The naive agent (single Explore agent) produced:

  • Root cause analysis
  • Correct file identification (voice-channel.rpc.ts)
  • Correct line numbers (965-969, 1050-1109)
  • Compared startDmCall vs answerDmCall patterns
  • Identified additional issues:
    • declineDmCall needs blocking check
    • notifyDmCall needs filtering
    • blockUser() needs voice cleanup
    • BusUserBlockChange subscription needed
  • Implementation order recommendation
  • Edge cases considered

Quality: Surprisingly thorough. Searched actual code, cited lines, found patterns.

Diligence Approach Output

Worker:

  • Verified bug exists by searching code
  • Correct line numbers
  • Cited exact file:line
  • Proposed fix matching startDmCall pattern

Reviewer:

  • Attempted independent verification (correct process)
  • Searched wrong codebase (test fixture, 220 lines)
  • Noticed discrepancy ("file only 220 lines, Worker cited 1050")
  • Found additional gaps (declineDmCall, notification filtering)
  • Gave NEEDS_WORK decision with specific issues

Quality: Process worked correctly. Reviewer caught a "discrepancy" (even if due to searching wrong place).


Key Findings

1. Both approaches verified the bug exists

Neither approach blindly trusted the task description. Both:

  • Searched for answerDmCall implementation
  • Compared with startDmCall pattern
  • Verified blocking check is actually missing

2. Naive approach was surprisingly thorough

The single agent produced analysis comparable to the Worker. This suggests:

  • For bugs with clear descriptions, naive approach may suffice
  • The value of diligence may be in more ambiguous tasks

3. Reviewer process works, but needs correct context

The Reviewer:

  • Did NOT rubber-stamp the Worker's proposal
  • Actually searched and found discrepancies
  • Caught additional issues the Worker missed
  • BUT searched the wrong codebase due to test setup

4. Test setup flaw identified

The Reviewer searched /Users/marc/bude/strikt/diligence/test/fixture/ instead of ~/bude/codecharm/nexus. This is because:

  • Agents were spawned from the diligence project
  • They defaulted to searching the current working directory

Fix needed: In real usage, diligence MCP runs IN the target project, so this wouldn't happen.

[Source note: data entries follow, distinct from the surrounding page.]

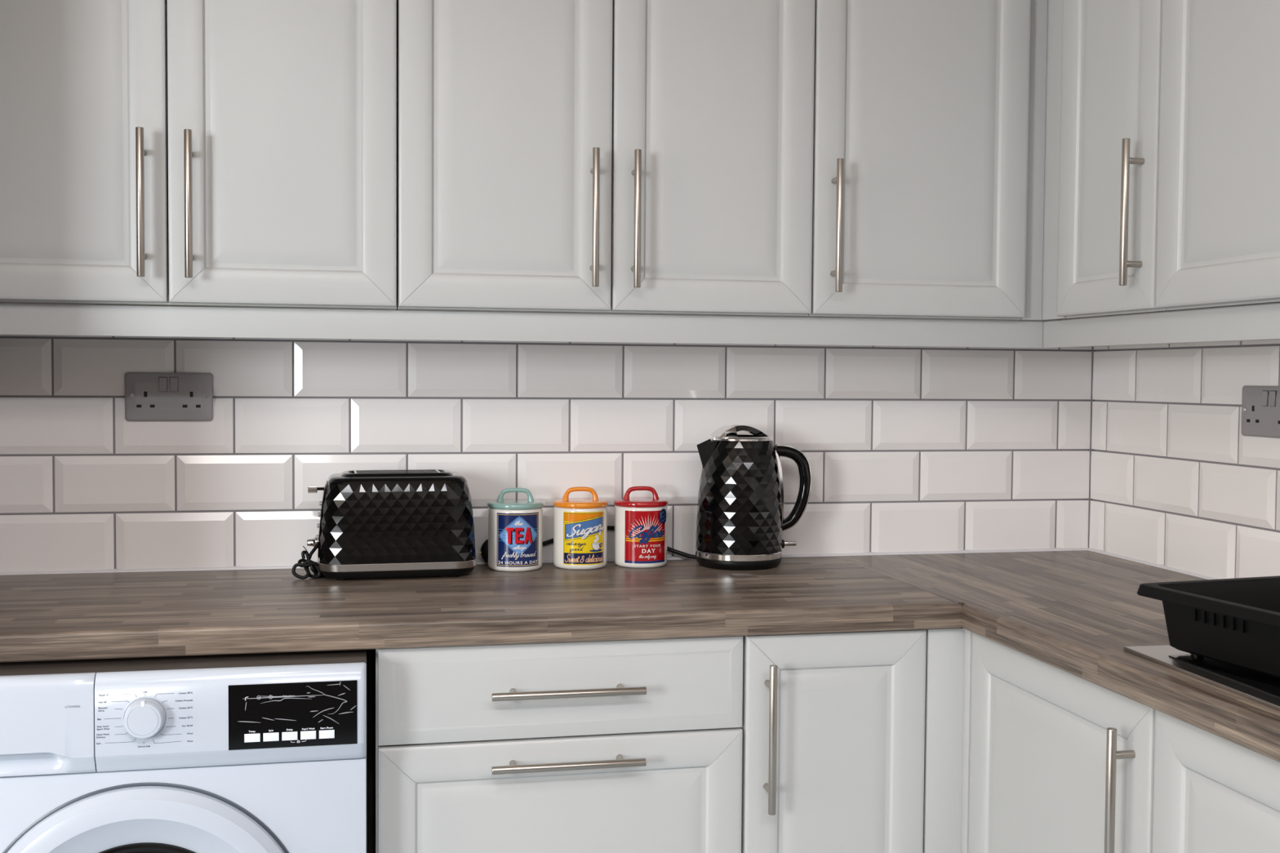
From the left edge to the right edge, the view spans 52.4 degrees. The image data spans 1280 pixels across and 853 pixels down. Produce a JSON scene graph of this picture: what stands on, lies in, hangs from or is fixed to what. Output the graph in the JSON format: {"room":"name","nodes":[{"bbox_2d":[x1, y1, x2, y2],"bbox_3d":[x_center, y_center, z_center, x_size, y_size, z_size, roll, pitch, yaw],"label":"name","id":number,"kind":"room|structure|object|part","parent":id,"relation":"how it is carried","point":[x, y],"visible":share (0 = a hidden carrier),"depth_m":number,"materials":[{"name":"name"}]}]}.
{"room":"kitchen","nodes":[
{"label":"kitchen","id":0,"kind":"room"},
{"bbox_2d":[0,318,1092,852],"bbox_3d":[-1.565,-0.034,2.211,5.320,2.400,0.121,0,2,-12],"label":"wall","id":1,"kind":"structure","parent":0,"point":[906,448],"depth_m":2.44,"materials":[{"name":"grey tile"}]},
{"bbox_2d":[124,372,213,421],"bbox_3d":[-0.833,-0.053,2.298,0.148,0.086,0.012,0,2,-12],"label":"double socket","id":2,"kind":"object","parent":1,"relation":"attached to","point":[148,396],"visible":1,"depth_m":2.30,"materials":[{"name":"grey metal"}]},
{"bbox_2d":[159,377,167,391],"bbox_3d":[-0.841,-0.074,2.291,0.014,0.026,0.004,0,2,-12],"label":"rocker switch","id":3,"kind":"object","parent":2,"relation":"attached to","point":[162,380],"depth_m":2.29,"materials":[{"name":"grey plastic"}]},
{"bbox_2d":[169,377,177,391],"bbox_3d":[-0.823,-0.074,2.295,0.014,0.026,0.004,0,2,-12],"label":"rocker switch","id":4,"kind":"object","parent":2,"relation":"attached to","point":[173,380],"depth_m":2.30,"materials":[{"name":"grey plastic"}]},
{"bbox_2d":[0,0,396,310],"bbox_3d":[-0.761,-0.556,2.131,0.707,0.720,0.306,0,2,-12],"label":"upper cabinet","id":5,"kind":"object","parent":1,"relation":"attached to","point":[224,153],"visible":1,"depth_m":2.04,"materials":[{"name":"grey wood"}]},
{"bbox_3d":[-0.911,-0.552,1.990,0.351,0.714,0.021,0,2,-12],"label":"door","id":6,"kind":"part","parent":5,"relation":"part of","materials":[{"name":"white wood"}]},
{"bbox_3d":[-0.767,-0.344,2.000,0.012,0.227,0.036,0,2,-12],"label":"handle","id":7,"kind":"part","parent":5,"relation":"part of","materials":[{"name":"silver metal"}]},
{"bbox_3d":[-0.699,-0.344,2.015,0.012,0.227,0.036,0,2,-12],"label":"handle","id":8,"kind":"part","parent":5,"relation":"part of","materials":[{"name":"silver metal"}]},
{"bbox_3d":[-0.565,-0.552,2.064,0.350,0.714,0.021,0,2,-12],"label":"door","id":9,"kind":"part","parent":5,"relation":"part of","materials":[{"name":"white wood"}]},
{"bbox_2d":[395,0,814,317],"bbox_3d":[-0.068,-0.557,2.279,0.706,0.720,0.306,0,2,-12],"label":"upper cabinet","id":10,"kind":"object","parent":1,"relation":"attached to","point":[597,157],"visible":0.97,"depth_m":2.17,"materials":[{"name":"grey wood"}]},
{"bbox_3d":[-0.219,-0.552,2.138,0.350,0.714,0.021,0,2,-12],"label":"door","id":11,"kind":"part","parent":10,"relation":"part of","materials":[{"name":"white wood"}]},
{"bbox_2d":[0,303,1043,348],"bbox_3d":[-0.179,-0.167,2.188,1.868,0.048,0.018,0,2,-12],"label":"rail","id":12,"kind":"object","parent":10,"relation":"attached to","point":[21,319],"visible":1,"depth_m":2.17,"materials":[{"name":"grey wood"}]},
{"bbox_3d":[-0.075,-0.344,2.148,0.012,0.227,0.036,0,2,-12],"label":"handle","id":13,"kind":"part","parent":10,"relation":"part of","materials":[{"name":"silver metal"}]},
{"bbox_3d":[-0.006,-0.344,2.163,0.012,0.227,0.036,0,2,-12],"label":"handle","id":14,"kind":"part","parent":10,"relation":"part of","materials":[{"name":"silver metal"}]},
{"bbox_3d":[0.127,-0.552,2.212,0.351,0.714,0.021,0,2,-12],"label":"door","id":15,"kind":"part","parent":10,"relation":"part of","materials":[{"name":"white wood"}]},
{"bbox_2d":[0,547,1219,579],"bbox_3d":[-0.108,0.307,1.093,2.702,0.006,2.702,0,2,-12],"label":"trim","id":16,"kind":"structure","parent":1,"relation":"attached to","point":[108,571],"depth_m":2.46,"materials":[{"name":"white"}]},
{"bbox_2d":[799,0,1048,320],"bbox_3d":[0.496,-0.557,2.400,0.444,0.720,0.306,0,2,-12],"label":"upper cabinet","id":17,"kind":"object","parent":1,"relation":"attached to","point":[921,131],"depth_m":2.29,"materials":[{"name":"grey wood"}]},
{"bbox_3d":[0.339,-0.345,2.236,0.012,0.227,0.036,0,2,-12],"label":"handle","id":18,"kind":"part","parent":17,"relation":"part of","materials":[{"name":"silver metal"}]},
{"bbox_3d":[0.713,-0.553,2.356,0.039,0.718,0.018,0,2,-12],"label":"corner filler","id":19,"kind":"part","parent":17,"relation":"part of","materials":[{"name":"grey wood"}]},
{"bbox_2d":[1088,346,1094,548],"bbox_3d":[0.933,-0.049,2.682,0.004,0.610,0.004,0,2,-12],"label":"trim","id":20,"kind":"structure","parent":1,"relation":"attached to","point":[1092,350],"depth_m":2.69,"materials":[{"name":"grey tile"}]},
{"bbox_2d":[1088,339,1279,578],"bbox_3d":[1.344,0.033,1.036,0.121,2.400,3.406,0,2,-12],"label":"wall","id":21,"kind":"structure","parent":0,"point":[1176,482],"depth_m":2.38,"materials":[{"name":"grey tile"}]},
{"bbox_2d":[1037,0,1180,320],"bbox_3d":[0.866,-0.547,2.201,0.306,0.721,0.388,0,2,-12],"label":"upper cabinet","id":22,"kind":"object","parent":21,"relation":"attached to","point":[1111,54],"depth_m":2.14,"materials":[{"name":"grey wood"}]},
{"bbox_3d":[0.749,-0.551,2.325,0.018,0.718,0.096,0,2,-12],"label":"corner filler","id":23,"kind":"part","parent":22,"relation":"part of","materials":[{"name":"grey wood"}]},
{"bbox_3d":[0.766,-0.333,2.024,0.036,0.227,0.012,0,2,-12],"label":"handle","id":24,"kind":"part","parent":22,"relation":"part of","materials":[{"name":"silver metal"}]},
{"bbox_2d":[1155,0,1279,311],"bbox_3d":[0.959,-0.529,1.766,0.306,0.720,0.499,0,2,-12],"label":"upper cabinet","id":25,"kind":"object","parent":21,"relation":"attached to","point":[1218,226],"visible":0.99,"depth_m":1.85,"materials":[{"name":"grey wood"}]},
{"bbox_2d":[1039,303,1279,348],"bbox_3d":[0.835,-0.151,1.957,0.018,0.048,0.892,0,2,-12],"label":"rail","id":26,"kind":"object","parent":25,"relation":"attached to","point":[1252,322],"visible":1,"depth_m":2.00,"materials":[{"name":"grey wood"}]},
{"bbox_2d":[1240,385,1279,438],"bbox_3d":[1.040,-0.024,2.145,0.012,0.086,0.148,0,2,-12],"label":"double socket","id":27,"kind":"object","parent":21,"relation":"attached to","point":[1260,405],"visible":1,"depth_m":2.16,"materials":[{"name":"grey metal"}]},
{"bbox_2d":[1261,390,1268,406],"bbox_3d":[1.034,-0.046,2.152,0.004,0.026,0.014,0,2,-12],"label":"rocker switch","id":28,"kind":"object","parent":27,"relation":"attached to","point":[1264,393],"depth_m":2.15,"materials":[{"name":"grey plastic"}]},
{"bbox_2d":[1268,391,1275,406],"bbox_3d":[1.038,-0.046,2.134,0.004,0.026,0.014,0,2,-12],"label":"rocker switch","id":29,"kind":"object","parent":27,"relation":"attached to","point":[1272,394],"depth_m":2.13,"materials":[{"name":"grey plastic"}]},
{"bbox_3d":[-1.266,1.284,0.527,5.440,0.100,3.640,0,2,-12],"label":"floor","id":30,"kind":"structure","parent":0,"visible":0},
{"bbox_2d":[0,649,366,852],"bbox_3d":[-0.729,0.748,2.012,0.597,0.864,0.598,0,2,-12],"label":"washing machine","id":31,"kind":"object","parent":30,"relation":"on","point":[256,753],"visible":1,"depth_m":1.75,"materials":[{"name":"white metal"}]},
{"bbox_3d":[-0.845,0.395,1.708,0.244,0.134,0.033,0,2,-12],"label":"detergent drawer","id":32,"kind":"part","parent":31,"relation":"part of","materials":[{"name":"grey plastic"}]},
{"bbox_3d":[-0.657,0.388,1.721,0.057,0.057,0.018,0,2,-12],"label":"program knob","id":33,"kind":"part","parent":31,"relation":"part of","materials":[{"name":"grey plastic"}]},
{"bbox_3d":[-0.672,0.702,1.754,0.446,0.446,0.004,0,2,-12],"label":"door","id":34,"kind":"part","parent":31,"relation":"part of","materials":[{"name":"grey plastic"}]},
{"bbox_3d":[-0.667,0.703,1.731,0.290,0.290,0.026,0,2,-12],"label":"door glass","id":35,"kind":"part","parent":31,"relation":"part of","materials":[{"name":"black glass"}]},
{"bbox_3d":[-0.730,0.323,2.015,0.597,0.014,0.558,0,2,-12],"label":"lid","id":36,"kind":"part","parent":31,"relation":"part of","materials":[{"name":"grey"}]},
{"bbox_3d":[-0.552,0.394,1.771,0.351,0.134,0.035,0,2,-12],"label":"control panel","id":37,"kind":"part","parent":31,"relation":"part of","materials":[{"name":"grey plastic"}]},
{"bbox_2d":[373,635,742,852],"bbox_3d":[-0.164,0.744,2.178,0.551,0.868,0.565,0,2,-12],"label":"base cabinet","id":38,"kind":"object","parent":30,"relation":"on","point":[620,746],"visible":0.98,"depth_m":1.93,"materials":[{"name":"grey wood"}]},
{"bbox_2d":[0,555,961,662],"bbox_3d":[-0.323,0.287,2.146,1.576,0.039,0.554,0,2,-12],"label":"countertop","id":39,"kind":"structure","parent":38,"relation":"on","point":[44,617],"depth_m":1.99,"materials":[{"name":"laminate"}]},
{"bbox_2d":[291,469,476,580],"bbox_3d":[-0.452,0.171,2.299,0.317,0.182,0.165,0,2,-14],"label":"toaster","id":40,"kind":"object","parent":39,"relation":"on","point":[405,522],"visible":1,"depth_m":2.23,"materials":[{"name":"black plastic"}]},
{"bbox_3d":[-0.570,0.230,2.248,0.064,0.064,0.038,0,2,-14],"label":"cord","id":41,"kind":"part","parent":40,"relation":"part of","materials":[{"name":"black plastic"}]},
{"bbox_3d":[-0.565,0.109,2.268,0.029,0.012,0.028,0,2,-14],"label":"lever","id":42,"kind":"part","parent":40,"relation":"part of","materials":[{"name":"silver metal"}]},
{"bbox_3d":[-0.554,0.162,2.273,0.022,0.130,0.088,0,2,-14],"label":"panel","id":43,"kind":"part","parent":40,"relation":"part of","materials":[{"name":"black plastic"}]},
{"bbox_2d":[487,487,543,571],"bbox_3d":[-0.228,0.186,2.376,0.102,0.148,0.102,0,2,-12],"label":"canister","id":44,"kind":"object","parent":39,"relation":"on","point":[515,526],"visible":1,"depth_m":2.33,"materials":[{"name":"white ceramic"}]},
{"bbox_3d":[-0.228,0.143,2.374,0.102,0.014,0.102,0,2,-12],"label":"lid","id":45,"kind":"part","parent":44,"relation":"part of","materials":[{"name":"teal ceramic"}]},
{"bbox_3d":[-0.227,0.125,2.373,0.069,0.026,0.012,0,2,-12],"label":"handle","id":46,"kind":"part","parent":44,"relation":"part of","materials":[{"name":"teal ceramic"}]},
{"bbox_2d":[552,486,608,569],"bbox_3d":[-0.110,0.185,2.405,0.102,0.148,0.102,0,2,-12],"label":"canister","id":47,"kind":"object","parent":39,"relation":"on","point":[580,524],"visible":1,"depth_m":2.36,"materials":[{"name":"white ceramic"}]},
{"bbox_3d":[-0.110,0.125,2.403,0.069,0.026,0.012,0,2,-12],"label":"handle","id":48,"kind":"part","parent":47,"relation":"part of","materials":[{"name":"orange ceramic"}]},
{"bbox_3d":[-0.110,0.143,2.404,0.102,0.014,0.102,0,2,-12],"label":"lid","id":49,"kind":"part","parent":47,"relation":"part of","materials":[{"name":"orange ceramic"}]},
{"bbox_2d":[477,525,781,570],"bbox_3d":[-0.012,0.226,2.404,0.564,0.068,0.166,0,2,-12],"label":"base","id":50,"kind":"object","parent":39,"relation":"on","point":[713,564],"visible":0.48,"depth_m":2.39,"materials":[{"name":"black plastic"}]},
{"bbox_3d":[-0.070,0.221,2.467,0.381,0.065,0.031,0,2,-8],"label":"cord","id":51,"kind":"part","parent":50,"relation":"part of","materials":[{"name":"black plastic"}]},
{"bbox_3d":[0.185,0.252,2.444,0.161,0.017,0.161,0,2,-12],"label":"plate","id":52,"kind":"part","parent":50,"relation":"part of","materials":[{"name":"black plastic"}]},
{"bbox_2d":[695,424,811,561],"bbox_3d":[0.206,0.121,2.432,0.204,0.246,0.163,1,2,20],"label":"kettle","id":53,"kind":"object","parent":50,"relation":"on","point":[740,505],"visible":1,"depth_m":2.38,"materials":[{"name":"black plastic"}]},
{"bbox_3d":[0.122,0.054,2.423,0.034,0.059,0.054,0,2,-12],"label":"spout","id":54,"kind":"part","parent":53,"relation":"part of","materials":[{"name":"black plastic"}]},
{"bbox_3d":[0.257,0.124,2.454,0.030,0.158,0.025,0,2,-12],"label":"water gauge frame","id":55,"kind":"part","parent":53,"relation":"part of","materials":[{"name":"silver metal"}]},
{"bbox_2d":[782,539,796,548],"bbox_3d":[0.279,0.222,2.463,0.035,0.017,0.017,0,2,-12],"label":"switch","id":56,"kind":"object","parent":53,"relation":"attached to","point":[784,543],"depth_m":2.46,"materials":[{"name":"silver metal"}]},
{"bbox_3d":[0.288,0.116,2.461,0.069,0.162,0.023,0,2,-12],"label":"handle","id":57,"kind":"part","parent":53,"relation":"part of","materials":[{"name":"black plastic"}]},
{"bbox_2d":[613,485,668,568],"bbox_3d":[0.002,0.185,2.431,0.102,0.148,0.102,0,2,-12],"label":"canister","id":58,"kind":"object","parent":39,"relation":"on","point":[641,523],"visible":1,"depth_m":2.39,"materials":[{"name":"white ceramic"}]},
{"bbox_3d":[0.002,0.124,2.429,0.069,0.026,0.012,0,2,-12],"label":"handle","id":59,"kind":"part","parent":58,"relation":"part of","materials":[{"name":"red ceramic"}]},
{"bbox_3d":[0.002,0.143,2.429,0.102,0.014,0.102,0,2,-12],"label":"lid","id":60,"kind":"part","parent":58,"relation":"part of","materials":[{"name":"red ceramic"}]},
{"bbox_3d":[-0.114,0.745,1.947,0.546,0.562,0.021,0,2,-12],"label":"drawer","id":61,"kind":"part","parent":38,"relation":"part of","materials":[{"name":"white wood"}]},
{"bbox_3d":[-0.111,0.390,1.934,0.546,0.141,0.020,0,2,-12],"label":"drawer","id":62,"kind":"part","parent":38,"relation":"part of","materials":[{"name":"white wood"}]},
{"bbox_3d":[-0.105,0.496,1.910,0.227,0.012,0.036,0,2,-12],"label":"handle","id":63,"kind":"part","parent":38,"relation":"part of","materials":[{"name":"silver metal"}]},
{"bbox_3d":[-0.105,0.390,1.907,0.227,0.012,0.036,0,2,-12],"label":"handle","id":64,"kind":"part","parent":38,"relation":"part of","materials":[{"name":"silver metal"}]},
{"bbox_2d":[740,629,926,852],"bbox_3d":[0.253,0.744,2.267,0.297,0.868,0.565,0,2,-12],"label":"base cabinet","id":65,"kind":"object","parent":30,"relation":"on","point":[833,727],"visible":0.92,"depth_m":2.02,"materials":[{"name":"grey wood"}]},
{"bbox_3d":[0.198,0.473,1.974,0.012,0.227,0.036,0,2,-12],"label":"handle","id":66,"kind":"part","parent":65,"relation":"part of","materials":[{"name":"silver metal"}]},
{"bbox_2d":[922,627,972,852],"bbox_3d":[0.497,0.753,2.070,0.095,0.868,0.038,0,2,-12],"label":"filler panel","id":67,"kind":"object","parent":30,"relation":"on","point":[948,651],"visible":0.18,"depth_m":2.06,"materials":[{"name":"grey wood"}]},
{"bbox_2d":[968,632,1155,852],"bbox_3d":[0.805,0.763,1.869,0.565,0.868,0.479,0,2,-12],"label":"base cabinet","id":68,"kind":"object","parent":30,"relation":"on","point":[1061,762],"visible":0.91,"depth_m":1.79,"materials":[{"name":"grey wood"}]},
{"bbox_2d":[835,550,1279,762],"bbox_3d":[0.841,0.310,1.782,0.559,0.039,1.752,0,2,-12],"label":"countertop","id":69,"kind":"structure","parent":68,"relation":"on","point":[1075,613],"depth_m":1.94,"materials":[{"name":"laminate"}]},
{"bbox_2d":[1123,644,1279,711],"bbox_3d":[0.902,0.300,1.456,0.452,0.006,0.566,0,2,-10],"label":"sink","id":70,"kind":"object","parent":69,"relation":"in","point":[1261,688],"visible":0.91,"depth_m":1.54,"materials":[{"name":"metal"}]},
{"bbox_2d":[1137,575,1279,678],"bbox_3d":[0.881,0.252,1.524,0.358,0.083,0.458,0,2,-19],"label":"dish rack","id":71,"kind":"object","parent":70,"relation":"on","point":[1236,621],"visible":1,"depth_m":1.59,"materials":[{"name":"black plastic"}]},
{"bbox_3d":[0.907,0.298,1.434,0.408,0.002,0.481,0,2,-10],"label":"black glass","id":72,"kind":"part","parent":70,"relation":"part of","materials":[{"name":"black glass"}]},
{"bbox_3d":[0.591,0.485,1.604,0.036,0.227,0.012,0,2,-12],"label":"handle","id":73,"kind":"part","parent":68,"relation":"part of","materials":[{"name":"silver metal"}]},
{"bbox_2d":[1151,710,1279,852],"bbox_3d":[0.907,0.782,1.391,0.565,0.868,0.494,0,2,-12],"label":"base cabinet","id":74,"kind":"object","parent":30,"relation":"on","point":[1213,793],"visible":0.82,"depth_m":1.46,"materials":[{"name":"grey wood"}]}
]}

What Diligence Should Catch That Naive Might Miss

Based on this test, diligence adds value when:

  1. Worker makes incorrect claims - Reviewer verifies by searching
  2. Worker misses related issues - Reviewer's independent search finds them
  3. Task description is wrong - Both should verify bug exists, not assume
  4. Patterns are misunderstood - Reviewer checks against CODEBASE_CONTEXT.md

This test showed:

Scenario Did Diligence Help?
Verify bug exists Both approaches did this
Catch wrong line numbers Reviewer caught discrepancy
Find additional gaps Reviewer found more than Worker
Prevent hallucinated bugs Would catch if Reviewer searched correctly

Recommendations

1. Run real test in nexus project

Start a Claude Code session IN nexus and test the full workflow there. This ensures:

  • MCP server runs in correct project
  • Agents search the right codebase
  • Full context from CODEBASE_CONTEXT.md is loaded

2. Test with a more ambiguous bug

B1 is well-documented. Test with something like:

  • "Voice seems laggy sometimes"
  • "Users report weird permission issues"

These require more investigation to even determine if there's a bug.

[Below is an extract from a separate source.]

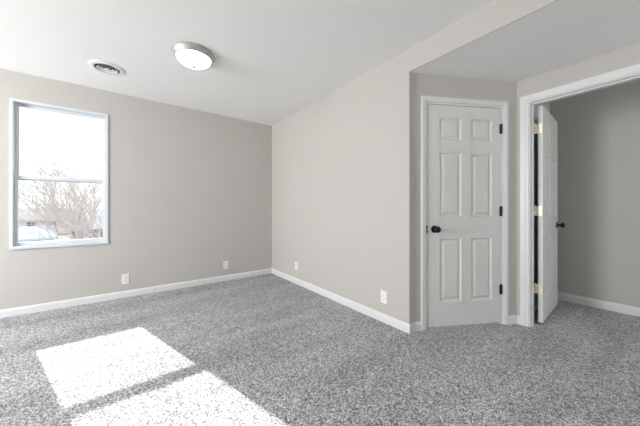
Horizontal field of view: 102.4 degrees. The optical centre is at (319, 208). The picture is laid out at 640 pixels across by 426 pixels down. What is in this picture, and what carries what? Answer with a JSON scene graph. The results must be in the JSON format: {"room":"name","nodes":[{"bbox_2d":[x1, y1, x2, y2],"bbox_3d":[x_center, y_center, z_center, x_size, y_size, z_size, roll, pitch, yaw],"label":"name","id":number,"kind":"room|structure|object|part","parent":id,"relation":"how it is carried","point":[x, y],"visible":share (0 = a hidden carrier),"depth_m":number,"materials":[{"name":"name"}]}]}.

3. Test if diligence catches non-bugs

Give a task for a bug that doesn't exist. Does the workflow correctly identify "no bug found"?

4. Add explicit codebase path to Worker/Reviewer briefs

The briefs should specify: "Search in /path/to/project, not elsewhere"


Conclusion

Does diligence work? Yes, the process is sound:

  • Worker researches and proposes
  • Reviewer independently verifies
  • Discrepancies are caught
  • Multiple rounds can iterate

Is it better than naive? For this test, similar results. But:

  • Reviewer caught additional issues Worker missed
  • Process would catch hallucinated bugs if Reviewer searches correctly
  • Real value may be in more complex/ambiguous tasks

Next step: Run a real test in a Claude Code session in nexus, with a more ambiguous task.